Тишка затаил дыхание. Гомзиков рванул дверь, нашарил на стене выключатель и, когда свет неровно замерцал под потолком, удивлённо присвистнул:
— Ну и ну…
Крыс в помещении не было. Нет, они не валялись на полу в эпилепсии, они просто-напросто не вылезли из своих нор.
— Я же говорил, — важно заключил Алик. — Вы замечали: собаки иногда тоскливо воют, если слышат неприятную для них музыку? А крысы, эти вообще…
— Я тоже вою, если неприятную, — сказал Гомзиков и перевернул пластинку другой стороной. — Да не может быть, это мы их испугали…
Он снова выключил свет, вывел ребят на улицу.
— Давайте подальше отойдём, вон к реке спустимся… Они, наверно, нас чуют…

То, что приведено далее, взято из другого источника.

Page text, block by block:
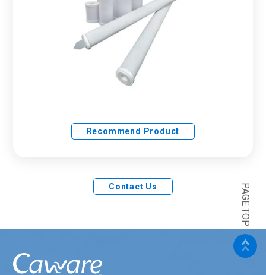
Recommend Product
Contact Us PAGE TOP
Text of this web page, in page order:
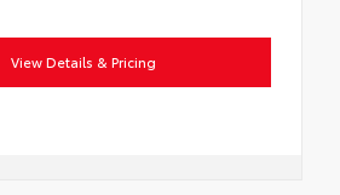
View Details & Pricing

Гомзиков был шокирован. Да не может же такого быть, чтобы крысы от музыки разбегались. Просто какое-то необъяснимое стечение обстоятельств, Может, в эти часы они не промышляют… Может, сон у них в это время… Вон, уж если на ученых ссылаться, и по радио много говорят о всяких биологических ритмах — может, ритм отдыха как раз наступил.
Вода в реке за последние дни заметно убыла, обнажив песчаные отмели. Похоже, что осень не за горами. Отсверкает паутиной бабье лето, а там уж и белыми мухами запахнет. Бывало, что снег ложился и в последних числах октября… Не сулят ли крысы такую раннюю зиму…

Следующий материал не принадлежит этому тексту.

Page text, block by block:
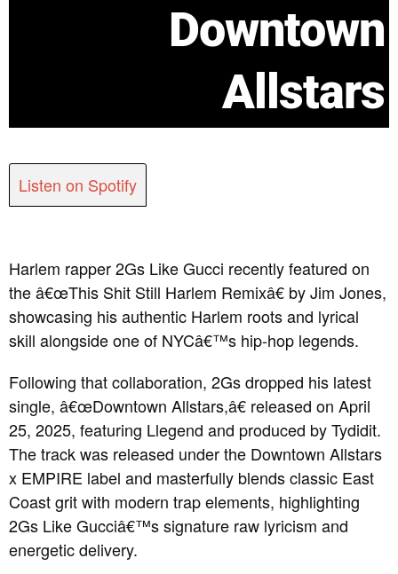
Downtown
Allstars
Listen on Spotify
Harlem rapper 2Gs Like Gucci recently featured on
the â€œThis Shit Still Harlem Remixâ€ by Jim Jones,
showcasing his authentic Harlem roots and lyrical
skill alongside one of NYCâ€™s hip-hop legends.
Following that collaboration, 2Gs dropped his latest
single, â€œDowntown Allstars,â€ released on April
25, 2025, featuring Llegend and produced by Tydidit.
The track was released under the Downtown Allstars
x EMPIRE label and masterfully blends classic East
Coast grit with modern trap elements, highlighting
2Gs Like Gucciâ€™s signature raw lyricism and
energetic delivery.

Нет, Гомзикову не сиделось и у реки. Не успел выкурить сигарету, как повёл ребят обратно к сушилке.
Опять резко рванул на себя дверь, опять торопливо включил свет…
Ну что ты будешь делать, крыс не было…
Гомзиков обескураженно почесал затылок. Тишка победителем смотрел на него: ну что, мол, чья, Иван Сергеевич, взяла? Так Иван Сергеевич против Тишки и обернул Тишкино торжество.
— Вот видишь, Тишка, — сказал он поучающе. — Книжки надо читать. Ты вот ничего не читаешь и никакого средства мне предложить не смог… А этот, — он кивнул на Алика, — сразу-у…
Гомзиков, отвернувшись от Тишки, уже уважительно хлопал Алика по плечу:
— Слушай, а вот если бы ещё и другие языки выучить… Ну, английский хотя бы… Наверно бы, ещё чего-то дополнительно можно узнать… Применить на практике…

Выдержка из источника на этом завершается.